(Records from a collection)

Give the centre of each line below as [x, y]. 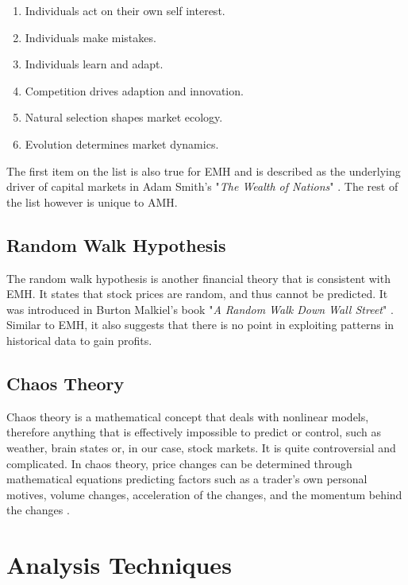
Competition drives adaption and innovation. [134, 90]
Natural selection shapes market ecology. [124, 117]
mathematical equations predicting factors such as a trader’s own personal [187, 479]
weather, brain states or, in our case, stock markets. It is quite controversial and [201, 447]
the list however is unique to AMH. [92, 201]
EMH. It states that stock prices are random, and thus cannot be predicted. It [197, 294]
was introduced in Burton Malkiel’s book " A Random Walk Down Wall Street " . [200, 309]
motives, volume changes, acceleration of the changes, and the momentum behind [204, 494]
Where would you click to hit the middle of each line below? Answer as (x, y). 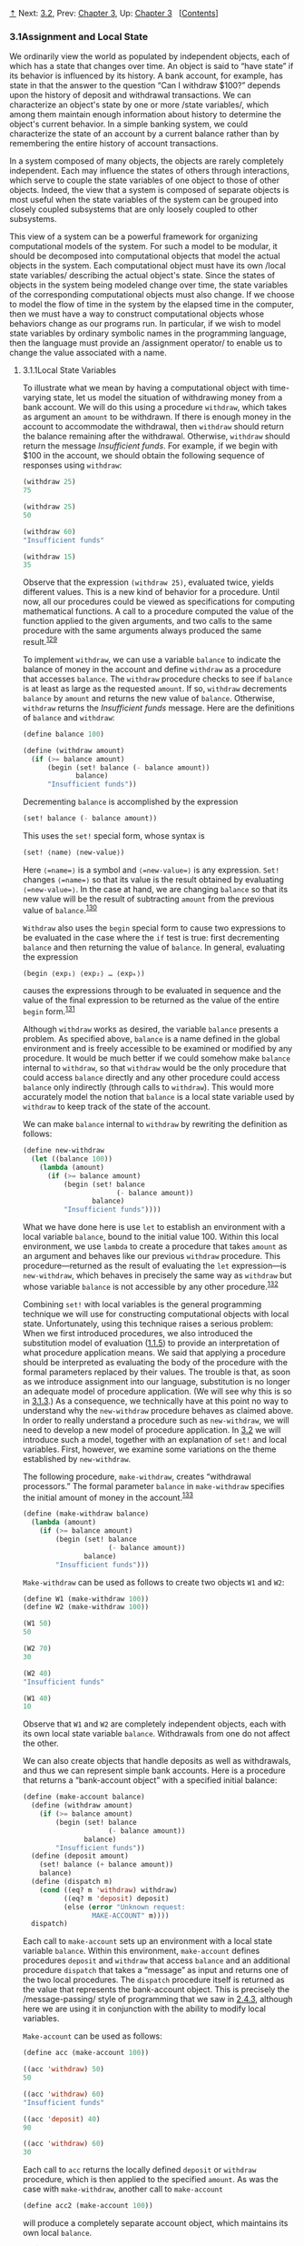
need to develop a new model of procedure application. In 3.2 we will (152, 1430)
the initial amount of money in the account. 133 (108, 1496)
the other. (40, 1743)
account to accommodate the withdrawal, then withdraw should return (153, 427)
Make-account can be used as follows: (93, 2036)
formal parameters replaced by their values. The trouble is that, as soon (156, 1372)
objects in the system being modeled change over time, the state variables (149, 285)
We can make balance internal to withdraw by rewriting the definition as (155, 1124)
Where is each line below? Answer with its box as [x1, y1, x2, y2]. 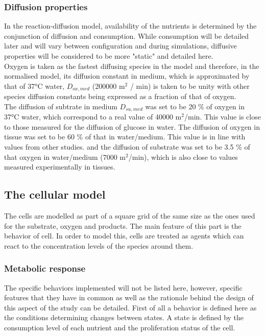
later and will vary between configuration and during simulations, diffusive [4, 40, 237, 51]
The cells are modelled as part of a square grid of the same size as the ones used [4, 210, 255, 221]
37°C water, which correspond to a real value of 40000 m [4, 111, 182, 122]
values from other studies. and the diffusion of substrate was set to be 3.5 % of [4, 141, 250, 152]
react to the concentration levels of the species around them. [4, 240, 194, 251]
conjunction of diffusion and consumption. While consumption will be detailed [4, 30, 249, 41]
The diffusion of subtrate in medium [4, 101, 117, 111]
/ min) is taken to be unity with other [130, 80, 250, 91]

How to complete this task | Reproduce exactly every line between the line with "react to the" and the last line of the records above, both included.

Exercise output |
react to the concentration levels of the species around them. [4, 240, 194, 251]
conjunction of diffusion and consumption. While consumption will be detailed [4, 30, 249, 41]
The diffusion of subtrate in medium [4, 101, 117, 111]
/ min) is taken to be unity with other [130, 80, 250, 91]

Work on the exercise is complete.